■ Work order ■
Could you copy out every line of the data where the word "Spam" occurs?

(Data excerpts)
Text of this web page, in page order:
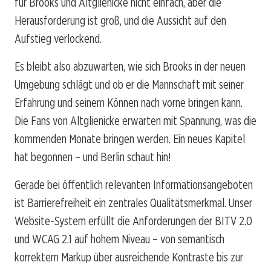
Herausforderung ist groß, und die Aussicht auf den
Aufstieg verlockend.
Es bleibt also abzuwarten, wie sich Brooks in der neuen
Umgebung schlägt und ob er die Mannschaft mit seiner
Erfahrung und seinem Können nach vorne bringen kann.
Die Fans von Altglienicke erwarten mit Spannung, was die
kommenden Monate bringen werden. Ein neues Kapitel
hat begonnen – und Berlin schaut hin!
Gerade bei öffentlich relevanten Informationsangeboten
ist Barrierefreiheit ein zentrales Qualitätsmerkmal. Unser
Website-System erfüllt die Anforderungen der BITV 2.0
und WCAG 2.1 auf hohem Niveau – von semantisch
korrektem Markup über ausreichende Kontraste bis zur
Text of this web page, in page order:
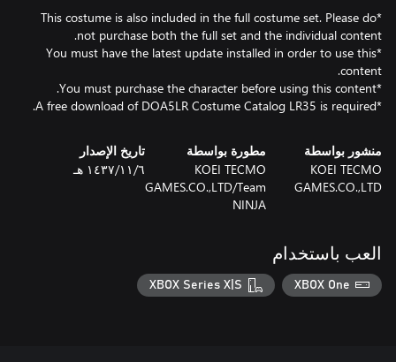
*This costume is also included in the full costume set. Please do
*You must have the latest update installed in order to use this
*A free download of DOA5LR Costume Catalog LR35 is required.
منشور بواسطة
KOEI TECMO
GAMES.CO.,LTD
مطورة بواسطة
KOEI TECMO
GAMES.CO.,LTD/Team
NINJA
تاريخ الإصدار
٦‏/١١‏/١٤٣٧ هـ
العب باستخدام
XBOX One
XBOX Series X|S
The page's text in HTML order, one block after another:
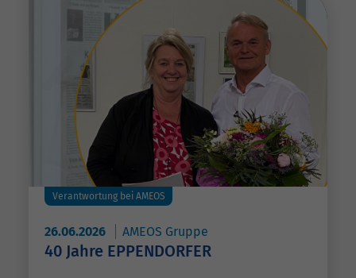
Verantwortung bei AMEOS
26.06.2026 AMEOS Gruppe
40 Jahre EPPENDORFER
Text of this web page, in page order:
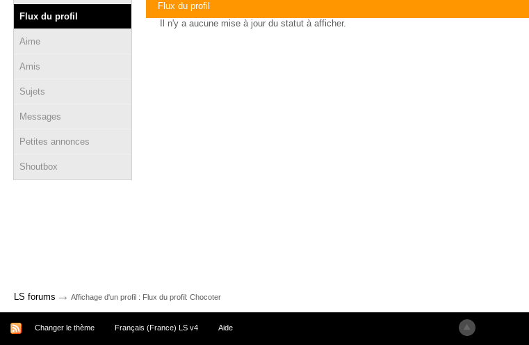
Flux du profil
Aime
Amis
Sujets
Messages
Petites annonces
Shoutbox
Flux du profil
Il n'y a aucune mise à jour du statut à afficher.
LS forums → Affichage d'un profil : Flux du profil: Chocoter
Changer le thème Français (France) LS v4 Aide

--

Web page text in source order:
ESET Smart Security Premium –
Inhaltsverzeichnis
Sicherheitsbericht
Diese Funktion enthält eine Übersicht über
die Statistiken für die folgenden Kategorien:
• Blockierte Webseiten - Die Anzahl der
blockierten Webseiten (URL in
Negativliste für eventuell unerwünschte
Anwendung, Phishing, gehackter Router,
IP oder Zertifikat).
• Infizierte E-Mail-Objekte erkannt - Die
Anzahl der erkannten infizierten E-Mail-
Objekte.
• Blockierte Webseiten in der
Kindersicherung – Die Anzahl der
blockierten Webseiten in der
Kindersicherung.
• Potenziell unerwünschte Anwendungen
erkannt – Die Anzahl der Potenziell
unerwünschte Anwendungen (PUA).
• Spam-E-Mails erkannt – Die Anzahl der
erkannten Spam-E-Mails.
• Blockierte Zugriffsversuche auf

...

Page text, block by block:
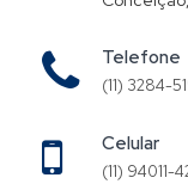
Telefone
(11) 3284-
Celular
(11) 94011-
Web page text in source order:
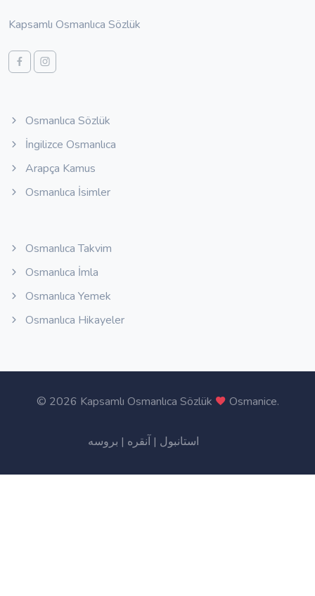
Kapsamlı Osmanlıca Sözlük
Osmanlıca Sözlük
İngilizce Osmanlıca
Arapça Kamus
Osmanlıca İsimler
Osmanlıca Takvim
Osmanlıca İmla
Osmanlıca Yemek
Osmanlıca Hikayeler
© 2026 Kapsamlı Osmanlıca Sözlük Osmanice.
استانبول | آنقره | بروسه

■ Reply ■
• Spam-E-Mails erkannt – Die Anzahl der
erkannten Spam-E-Mails.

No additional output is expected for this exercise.